The center's loss of control over the various Jewish communities explains the phenomenon of a "traveling court", when the president, accompanied by the sages of the Sanhedrin, would occasionally visit settlements and communities throughout the country. This move was intended to establish control by demonstrating presence and involvement in legislative processes, such as saying "who's the boss here", and sometimes even attempts to oust local Jewish leaders, who were not appointed by the Sanhedrin, which did not go over so well and indicates a loss of control of the center over the Jews of the province.

In the days of Rabbi Gamaliel, a mini-rebellion is underway in Rome. Thodus, the head of the Jewish community in Rome, wanted to lead a kind of Passover sacrifice in Rome. When Rabbi Gamaliel learned of this, he dispatched one delegation of sages to him, and perhaps even two, and at most reprimanded him, but did not remove him from his position. The careful wording used by the President's representatives in front of Todos in Rome indicates a weakening of the President's power, along the lines of "Hold me!"

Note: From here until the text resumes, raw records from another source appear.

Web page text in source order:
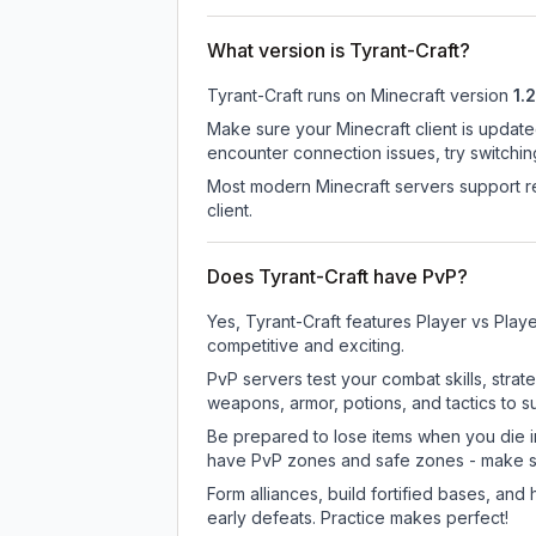
What version is Tyrant-Craft?
Tyrant-Craft runs on Minecraft version
Make sure your Minecraft client is
encounter connection issues, try
Most modern Minecraft servers support
client.
Does Tyrant-Craft have PvP?
Yes, Tyrant-Craft features Player vs
competitive and exciting.
PvP servers test your combat skills,
weapons, armor, potions, and tactics to
Be prepared to lose items when you die
have PvP zones and safe zones - make
Form alliances, build fortified bases,
early defeats. Practice makes perfect!
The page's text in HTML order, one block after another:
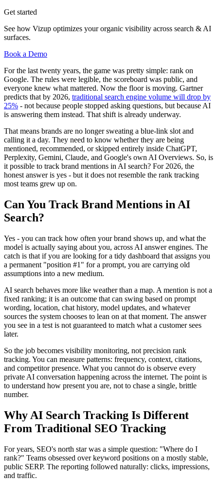
Get started
See how Vizup optimizes your organic visibility across search & AI
surfaces.
Book a Demo
For the last twenty years, the game was pretty simple: rank on
Google. The rules were legible, the scoreboard was public, and
everyone knew what mattered. Now the floor is moving. Gartner
predicts that by 2026, traditional search engine volume will drop by
25% - not because people stopped asking questions, but because AI
is answering them instead. That shift is already underway.
That means brands are no longer sweating a blue-link slot and
calling it a day. They need to know whether they are being
mentioned, recommended, or skipped entirely inside ChatGPT,
Perplexity, Gemini, Claude, and Google's own AI Overviews. So, is
it possible to track brand mentions in AI search? For 2026, the
honest answer is yes - but it does not resemble the rank tracking
most teams grew up on.
Can You Track Brand Mentions in AI
Search?
Yes - you can track how often your brand shows up, and what the
model is actually saying about you, across AI answer engines. The
catch is that if you are looking for a tidy dashboard that assigns you
a permanent "position #1" for a prompt, you are carrying old
assumptions into a new medium.
AI search behaves more like weather than a map. A mention is not a
fixed ranking; it is an outcome that can swing based on prompt
wording, location, chat history, model updates, and whatever
sources the system chooses to lean on at that moment. The answer
you see in a test is not guaranteed to match what a customer sees
later.
So the job becomes visibility monitoring, not precision rank
tracking. You can measure patterns: frequency, context, citations,
and competitor presence. What you cannot do is observe every
private AI conversation happening across the internet. The point is
to understand how present you are, not to chase a single, brittle
number.
Why AI Search Tracking Is Different
From Traditional SEO Tracking
For years, SEO's north star was a simple question: "Where do I
rank?" Teams obsessed over keyword positions on a mostly stable,
public SERP. The reporting followed naturally: clicks, impressions,
and traffic.
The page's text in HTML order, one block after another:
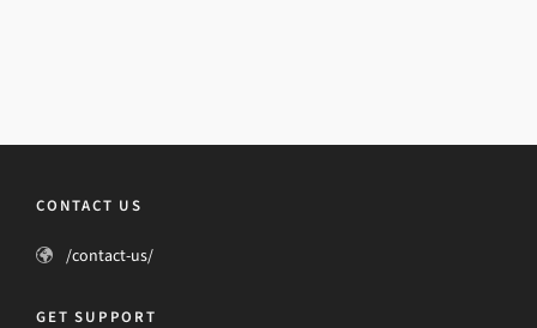
CONTACT US
/contact-us/
GET SUPPORT
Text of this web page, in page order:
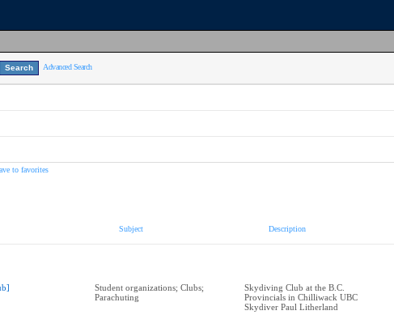
Advanced Search
to favorites
Subject Description
Student organizations; Clubs;
Parachuting
Skydiving Club at the B.C.
Provincials in Chilliwack UBC
Skydiver Paul Litherland

Moreover, the numerous conflicts that arose between him and a group of sages, members of the Sanhedrin, will testify to the erosion of President Raban Gamaliel's status. These finally took a disciplinary punishment against him and perhaps even removed him, albeit for only an hour, from all his positions, or only from some of them. A similar fate befell his son, his successor - Rabbi Shimon ben Gamaliel, when in his day the presidential leadership was split into three elements, which until then had been gathered under the presidential umbrella: political, legal and instructional leadership. Since then the president has held a political position and from a Sanhedrin point of view he was a symbolic leader, with "Av-Beit-Hadin" (judgment) and "Hakim" (law instruction) at his side.

Add to this the dramatic fact of the absence of a temple and sacrifices, and as a result - the absence of a pilgrimage to Jerusalem and the absence of exposure to the Jerusalem leadership of the Temple days; Add to this the fact of the accumulated punishments as a result of the Jewish rebellion, which deprived quite a bit of the strength of the presidential leadership; Add to this the "postcards" of the Sanhedrin, ten in number according to tradition; Add to this the strengthening of the Jewish center in Babylon from the beginning of the third century CE onwards; Add to this the process of the deterioration of the Roman Empire, which radiated on the leadership centers throughout the empire.

Well, in a situation like this, does anyone imagine that the Jewish population throughout the province will see itself as subordinate and forced to the presidency? To the Sanhedrin? Apparently not, and the evidence of local leadership, cut off from the center, is increasing in sage literature in the Yavne generation and even in the Usha generation.

It therefore seems that everything that was "sold" to us and is still being "sold", as if the presidential and Sanhedrin center controlled the Jewish communities in the province, let alone in the periphery, is not, so it seems, but a flower owl.